Rotation of principal components

To further facilitate interpretation of the relationships between variables and PCs, additional rotation can be applied to PCs to result in high factor loadings for a few variables and low factor loadings for the rest. In other words, a small number of variables will become highly correlated with each PC. The most common form of rotation is varimax rotation, a generalized form of which is implemented in the PCAmixdata package for mixed data.

Here we will visualize the result of varimax rotation on relationships between variables and the first two PCs.

2.0s
## Import library
library(PCAmixdata)
library(FactoMineR)
library(factoextra)

## Import data
df <- read.csv('https://github.com/nchelaru/data-prep/raw/master/telco_cleaned_renamed.csv')

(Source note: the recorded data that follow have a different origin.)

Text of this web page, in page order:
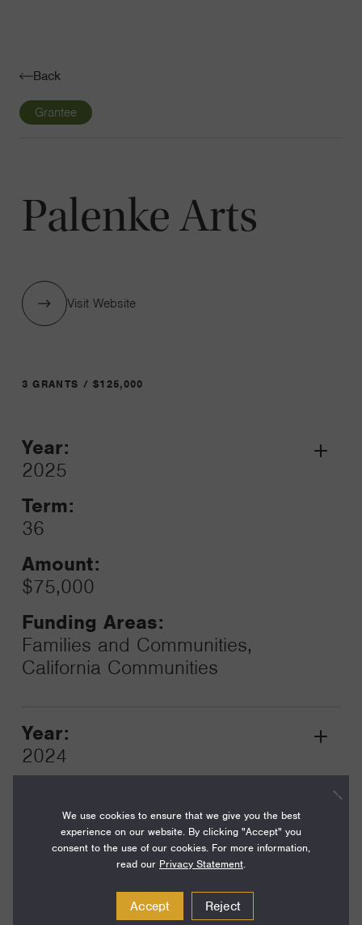
Back
Grantee
Palenke Arts
Visit Website
3 GRANTS / $125,000
Year:
2025
Term:
36
Amount:
$75,000
Funding Areas:
Families and Communities,
California Communities
Grant
Year:
2024
Amount:
Funding Areas:
Grant
We use cookies to ensure that we give you the best
experience on our website. By clicking "Accept" you
consent to the use of our cookies. For more information,
read our Privacy Statement.
Accept Reject
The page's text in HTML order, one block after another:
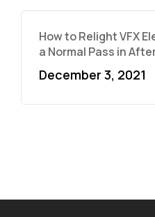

## Drop the TotalCharges variable, as it is a product of MonthlyCharges and Tenure
df <- within(df, rm('TotalCharges'))

## Split quantitative and qualitative variables
split <- splitmix(df)

## FAMD
res.pcamix <- PCAmix(X.quanti=split$X.quanti,  
                     X.quali=split$X.quali, 
                     rename.level=TRUE, 
                     graph=FALSE, 
                     ndim=25)

## Add "Churn" as a supplementary varible
res.sup <- supvar(res.pcamix,  
                  X.quanti.sup = NULL, 
                  X.quali.sup = df[19], 
                  rename.level=TRUE)

## Apply varimax rotation to the first two PCs
res.pcarot <- PCArot(res.sup,
                     dim=2,
                     graph=FALSE)

## Visualize factor loadings before rotation
plot(res.sup, 
     choice="sqload", 
     coloring.var=TRUE, 
     axes=c(1, 2),
     leg=TRUE, posleg="topleft", main="Variables before rotation",
     xlim=c(0,1), ylim=c(0,1))
## Visualize factor loadings after rotation
plot(res.pcarot, 
     choice="sqload", 
     coloring.var=TRUE,
     axes=c(1, 2),
     leg=TRUE, posleg="topright", main="Variables after rotation", 
     xlim=c(0,1), ylim=c(0,1))

We see higher factor loading of MonthlyCharges and InternetService for the rotated PC1, and Tenure and Contract for the rotated PC2 (as their projections are more closely aligned either axis). This indicates these four variables are the most important in accounting for overall variation in the entire dataset.

Interestingly, correlation between PC2 and Churn has decreased after rotation, with increased factor loading for PC1.